Last month, AILA’s Executive Committee opened the 2021 Annual Conference with a discussion of “Hot Topics,” that included a review of this last Supreme Court term. For those of you who attended or viewed the recording, please consider this a supplement.
On June 29, 2021, in Johnson v. Guzman Chavez, the Supreme Court concluded along its new 6-3 ideological split that detention during “Withholding Only” proceedings is governed by INA § 241 rather than INA § 236. Let me explain. When a person has been previously removed from the United States and returns unlawfully, the person may be subjected to a process called “reinstatement of removal” as set out at INA § 241(a)(5). As the phrase implies, the government simply reinstates the previous order of removal, which allows them to expedite the removal of the noncitizen and thereby limits the availability of relief available to the noncitizen. Detention, and mandatory detention under INA § 241, is now required under the Guzman Chavez decision.

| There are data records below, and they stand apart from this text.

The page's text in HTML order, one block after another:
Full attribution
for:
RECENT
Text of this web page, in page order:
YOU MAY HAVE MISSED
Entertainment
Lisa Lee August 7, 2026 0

Generally, detention of a person subject to a final removal order is mandatory pursuant to INA § 241(a)(2). However, if a person subject to reinstatement expresses a reasonable fear of persecution or torture, the person is referred to immigration court for withholding only proceedings and, during that time, the removal order is not effectuated. Mr. Guzman Chavez argued INA § 236(a) entitles him to a bond hearing because the subsection applies “pending a decision on whether the alien is to be removed from the United States.” The Department of Justice (DOJ) argued the non-mandatory detention provision and availability for bond under INA § 236 does not apply to a reinstated removal order because the prior decision to remove the person remains final, regardless of whether the removal order is ultimately withheld or deferred in the new “withholding only” proceedings. Thus, according to DOJ’s position, the mandatory detention provision at INA § 241(a)(2) must control. The conservative majority agreed with the government’s textual interpretation.

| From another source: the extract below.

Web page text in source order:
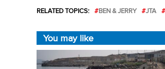
RELATED TOPICS: BEN & JERRY JTA
You may like

There are at least three instructive points to be taken from Guzman Chavez. First is the majority’s willingness to take a linguistic step backwards. Justice Alito repeats the term “alien” ad nauseum—and it’s ridiculous and dehumanizing. While the INA has not yet been amended, both the current Administration and the current makeup of this Supreme Court had already ceased use of the antiquated term, at least until Justice Alito had his turn with the pen. . See e.g., Barton v. Barr, 140 S. Ct. 1442, 1446 n. 2 (2020) (majority opinion written by Justice Kavanaugh); Memo of Acting ICE Director Johnson, “Updated Terminology for Communications and Materials,” April 19, 2021. The regrettable reference adds insult to the injury of the opinion.

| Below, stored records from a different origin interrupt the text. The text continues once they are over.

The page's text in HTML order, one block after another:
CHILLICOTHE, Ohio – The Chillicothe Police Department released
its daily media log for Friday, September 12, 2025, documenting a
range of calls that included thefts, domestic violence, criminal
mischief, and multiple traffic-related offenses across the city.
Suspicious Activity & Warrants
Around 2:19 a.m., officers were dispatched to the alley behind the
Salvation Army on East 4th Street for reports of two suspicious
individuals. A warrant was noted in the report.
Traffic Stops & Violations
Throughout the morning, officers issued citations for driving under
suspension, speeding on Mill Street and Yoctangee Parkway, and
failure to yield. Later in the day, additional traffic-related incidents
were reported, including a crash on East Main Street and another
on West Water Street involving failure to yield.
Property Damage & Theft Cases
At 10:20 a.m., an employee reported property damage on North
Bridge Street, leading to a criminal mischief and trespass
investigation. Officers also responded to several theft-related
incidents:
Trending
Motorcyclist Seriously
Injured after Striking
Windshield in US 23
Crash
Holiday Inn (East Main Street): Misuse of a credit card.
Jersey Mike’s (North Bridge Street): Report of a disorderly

Second, there was no application of Chevron or Auer deference anywhere in this decision because the majority treated the INA as plainly answering the thorny issue. See Johnson v. Guzman Chavez, No. 19-897, 2021 WL 2653264, at *12 n. 9 (2021). Chevron is judicial deference to an agency’s reasonable interpretation of ambiguous or missing statutory language. Auer is judicial deference to an agency’s reasonable interpretation of federal regulation. Both Chevron and Auer deference is a two-step process: (1) using the traditional tools of statutory or regulatory interpretation, does the actual language resolve the legal question? (2) if not, is the agency’s interpretation reasonable? Both Chevron and Auer deference were certainly relevant to the disposition of Guzman Chavez’s legal challenge yet missing entirely from both the majority and dissenting opinions. I believe this is so because most of the current Court’s makeup deliberately refuse to reach Step 2; the Court simply employs its interpretive toolbelt to resolve ambiguities or gaps in the language. The majority wants to tell us what the language means and Chevron step 1 is its voicebox. While both doctrines are still on the books, the concept of agency deference remains in the words of Justice Gorsuch, “maimed and enfeebled—in truth, zombified.” Kisor v. Wilkie, 139 S. Ct. 2400 (2019) (J. Gorsuch concurring). The takeaway for practitioners is to push back when an agency employs Auer or Chevron deference as a shield protecting its faulty administrative decision making. Push ahead with your interpretation of the applicable statute or regulation. You’ve got plenty of friends at the Supreme Court right now who want to tell the administrative agency what the words of the INA mean.
Finally, although I am disappointed with the result in Guzman Chavez, we are also standing on the shoulders of giants—those that have litigated the contours of prolonged detention for years. While those subject to reinstatement in withholding of removal are now officially subject to mandatory detention, thanks to cases such as Zadvydas v. Davis, 533 U.S. 678 (2001) and the resulting regulation at 8 C.F.R. § 241.4, practitioners should push for release from detention and litigate when detention becomes unreasonable. See Jennings v. Rodriguez, 138 S. Ct. 830, 851 (2018) (making clear the Jennings decision was “no occasion to consider respondents’ constitutional arguments on their merits”). We lost this battle, but the fight goes on.